No século 16, os ingleses viviam o Natal durante 12 dias, de 25 de dezembro até a data da Epifania (6 de janeiro). Este período era caracterizado por desfiles, festas, cânticos de Natal e decoração das igrejas com azevinho e velas. Mesmo após a separação da Inglaterra da Igreja Católica, em 1534, o Natal continuou a ser uma festa popular e querida pelo povo inglês.

Puritanos ingleses no século XVII
A partir do parlamento, os puritanos ingleses cancelaram o Natal, que consideravam uma representação dos vícios da Igreja.

No entanto, nem toda a população aderiu ao espírito natalino. Os puritanos, protestantes fervorosos que procuravam purificar a Igreja de Inglaterra, viam o Natal como uma celebração que representava os vícios da Igreja.

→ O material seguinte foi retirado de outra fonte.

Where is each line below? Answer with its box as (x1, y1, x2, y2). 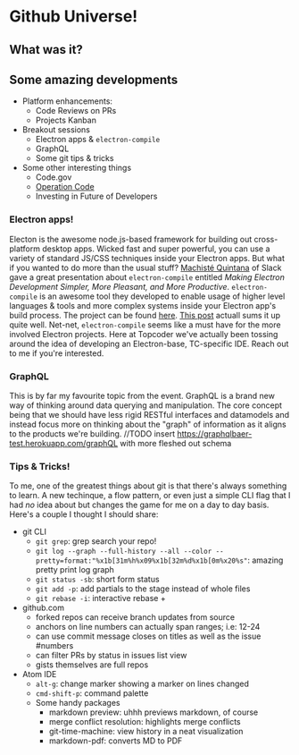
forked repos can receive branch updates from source (35, 612, 235, 623)
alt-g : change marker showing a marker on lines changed (35, 678, 250, 690)
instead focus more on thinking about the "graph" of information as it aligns (9, 419, 287, 429)
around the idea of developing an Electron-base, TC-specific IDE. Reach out (9, 338, 289, 349)
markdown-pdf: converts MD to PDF (48, 735, 183, 746)
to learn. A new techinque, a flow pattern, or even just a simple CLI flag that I (9, 490, 291, 501)
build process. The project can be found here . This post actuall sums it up (9, 310, 281, 320)
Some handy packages (35, 698, 120, 708)
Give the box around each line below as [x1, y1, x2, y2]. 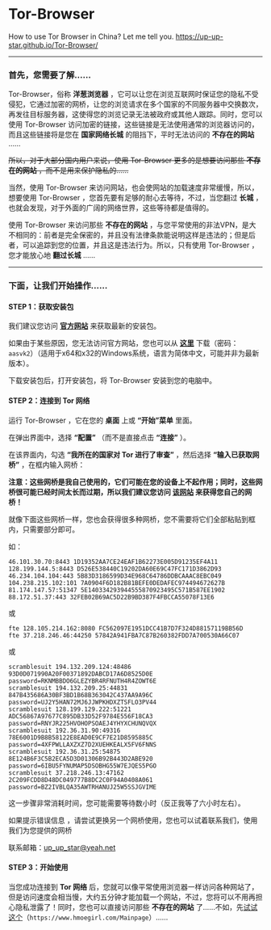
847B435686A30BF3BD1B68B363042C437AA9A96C [8, 691, 153, 699]
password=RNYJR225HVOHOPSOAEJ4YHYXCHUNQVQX [8, 719, 157, 727]
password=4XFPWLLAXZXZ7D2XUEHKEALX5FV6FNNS [8, 740, 157, 748]
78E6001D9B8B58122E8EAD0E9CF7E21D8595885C [8, 733, 153, 742]
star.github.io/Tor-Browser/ [8, 40, 98, 49]
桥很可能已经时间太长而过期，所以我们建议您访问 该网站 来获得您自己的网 [8, 486, 252, 497]
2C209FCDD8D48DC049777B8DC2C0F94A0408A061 [8, 776, 153, 784]
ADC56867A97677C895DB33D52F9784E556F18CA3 [8, 712, 153, 720]
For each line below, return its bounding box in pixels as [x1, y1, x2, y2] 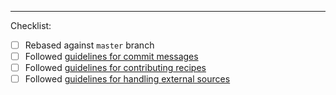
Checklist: [10, 20, 52, 31]
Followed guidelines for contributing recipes [24, 62, 207, 74]
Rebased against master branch [24, 39, 155, 51]
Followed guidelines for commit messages [24, 51, 199, 63]
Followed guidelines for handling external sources [24, 73, 231, 85]

Rejeitavam as festividades que consideravam muito seculares, católicas e pagãs, condenando a alegria, o jogo e a bebida associados à época natalina.

Durante o reinado de Carlos I, que subiu ao trono em 1625, a Corte Real agravou essas tensões, celebrando o Natal com todo o tipo de luxo, música, danças e bailes de máscaras, intensificando assim a animosidade entre a Coroa e o Parlamento.

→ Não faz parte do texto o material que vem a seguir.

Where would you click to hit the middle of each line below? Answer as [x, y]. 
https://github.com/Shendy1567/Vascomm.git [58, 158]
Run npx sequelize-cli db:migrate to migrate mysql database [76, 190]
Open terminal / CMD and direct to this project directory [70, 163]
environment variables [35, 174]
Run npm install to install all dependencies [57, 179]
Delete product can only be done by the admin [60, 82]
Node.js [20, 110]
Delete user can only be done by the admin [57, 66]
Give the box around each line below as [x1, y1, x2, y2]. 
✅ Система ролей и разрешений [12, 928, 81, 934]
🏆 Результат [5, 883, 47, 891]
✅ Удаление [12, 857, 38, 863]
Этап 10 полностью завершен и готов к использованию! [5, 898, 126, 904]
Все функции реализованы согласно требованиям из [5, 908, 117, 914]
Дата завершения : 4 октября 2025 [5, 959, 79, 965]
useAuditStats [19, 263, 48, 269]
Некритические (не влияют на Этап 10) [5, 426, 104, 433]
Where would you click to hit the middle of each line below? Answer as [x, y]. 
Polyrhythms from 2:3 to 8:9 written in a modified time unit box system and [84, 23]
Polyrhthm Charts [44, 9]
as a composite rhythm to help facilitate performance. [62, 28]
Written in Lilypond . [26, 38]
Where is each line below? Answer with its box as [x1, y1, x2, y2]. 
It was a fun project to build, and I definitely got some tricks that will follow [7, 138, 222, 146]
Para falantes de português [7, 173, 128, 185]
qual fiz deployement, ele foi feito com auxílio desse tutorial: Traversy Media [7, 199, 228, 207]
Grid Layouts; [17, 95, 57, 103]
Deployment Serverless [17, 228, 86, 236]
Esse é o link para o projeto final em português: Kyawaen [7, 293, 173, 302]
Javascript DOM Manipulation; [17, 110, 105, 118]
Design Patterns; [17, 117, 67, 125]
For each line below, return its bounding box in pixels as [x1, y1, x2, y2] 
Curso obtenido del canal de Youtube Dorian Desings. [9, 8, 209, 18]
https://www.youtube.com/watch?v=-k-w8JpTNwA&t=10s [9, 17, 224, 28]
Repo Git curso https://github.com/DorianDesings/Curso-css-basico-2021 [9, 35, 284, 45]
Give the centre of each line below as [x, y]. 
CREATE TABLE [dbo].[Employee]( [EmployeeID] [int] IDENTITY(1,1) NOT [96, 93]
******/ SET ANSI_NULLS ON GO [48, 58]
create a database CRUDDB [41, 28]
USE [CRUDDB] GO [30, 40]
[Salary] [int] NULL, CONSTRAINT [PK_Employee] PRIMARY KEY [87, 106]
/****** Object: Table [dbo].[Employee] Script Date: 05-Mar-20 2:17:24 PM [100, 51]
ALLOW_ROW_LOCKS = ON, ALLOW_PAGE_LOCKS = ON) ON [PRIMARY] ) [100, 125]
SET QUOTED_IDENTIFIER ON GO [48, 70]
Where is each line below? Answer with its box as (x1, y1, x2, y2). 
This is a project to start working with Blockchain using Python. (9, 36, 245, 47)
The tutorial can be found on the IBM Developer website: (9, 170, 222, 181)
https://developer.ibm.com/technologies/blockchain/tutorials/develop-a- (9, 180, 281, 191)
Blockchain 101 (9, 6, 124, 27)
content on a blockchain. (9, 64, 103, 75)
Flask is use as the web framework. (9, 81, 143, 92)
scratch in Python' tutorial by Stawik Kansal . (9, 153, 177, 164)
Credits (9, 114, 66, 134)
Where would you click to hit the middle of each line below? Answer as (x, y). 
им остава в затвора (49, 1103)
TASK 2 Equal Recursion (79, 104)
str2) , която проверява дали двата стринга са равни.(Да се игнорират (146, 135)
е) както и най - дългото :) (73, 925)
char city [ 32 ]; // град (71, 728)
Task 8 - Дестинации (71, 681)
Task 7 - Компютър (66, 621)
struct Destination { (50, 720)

A proibição do Natal e a reação dos cidadãos

Os puritanos, descontentes com Carlos I e com a sua crença numa autoridade divina superior à do Parlamento, ajudaram a desencadear uma guerra civil em 1642. A vitória dos Parlamentares em 1645 deu-lhes poder suficiente para fazerem um ataque massivo ao Natal.

Inglaterra no Natal
Os ingleses trouxeram o Natal de volta em 1660, com a subida do rei Carlos II ao trono .

O Parlamento tomou medidas radicais para acabar com as celebrações de Natal, fechando igrejas em 1645 através do "Diretório do Culto Público", que excluía o Natal como feriado religioso. Dois anos mais tarde, a proibição foi ampliada para todas as celebrações de Natal, com os soldados parlamentares destruindo as decorações natalinas e interrompendo os serviços clandestinos.

"Os puritanos tinham razão quando diziam (e faziam-no muitas vezes) que o Natal não passava de um feriado pagão com um verniz cristão", afirma o historiador Stephen Nissenbaum no seu livro "The Battle for Christmas".

A reação do povo foi uma combinação de incredulidade, raiva e desafio. Houve motins em várias cidades, incluindo Norwich, Bury St Edmunds e Ipswich, onde as pessoas desafiaram a proibição e tentaram fechar as lojas no Natal. A proibição constituiu também uma oportunidade para os monárquicos, que aproveitaram o sentimento pró-Natal para alavancar a sua causa.

A morte de Oliver Cromwell e o renascimento do Natal

Em 1653, Oliver Cromwell tornou-se Lord Protetor da Commonwealth da Inglaterra, Escócia e Irlanda. Embora ele tenha proibido o Natal, as restrições parlamentares já estavam em vigor antes da sua ascensão. A sua morte em 1658 marcou o fim da experiência republicana e o Parlamento convidou o filho de Carlos I a reinar em 1660, restaurando a monarquia.

Com Carlos II no trono, não só a monarquia foi restaurada, como também as tradições festivas. Os teatros reabriram, a cultura da corte ressurgiu e o Natal renasceu em 1660. Carlos II reintroduziu costumes familiares, como a decoração das igrejas com azevinho, jogos de Natal, banquetes, bailes e apostas, especialmente na corte real.

Foi uma demonstração clara de que a proibição do Parlamento não conseguiu extinguir o espírito natalino inglês enraizado. Em vez de extinguir o feriado, sublinhou a relação duradoura entre o Natal e a política na Inglaterra do século 17. Este episódio histórico se tornou um testemunho da resistência e do significado cultural do Natal ao longo do tempo.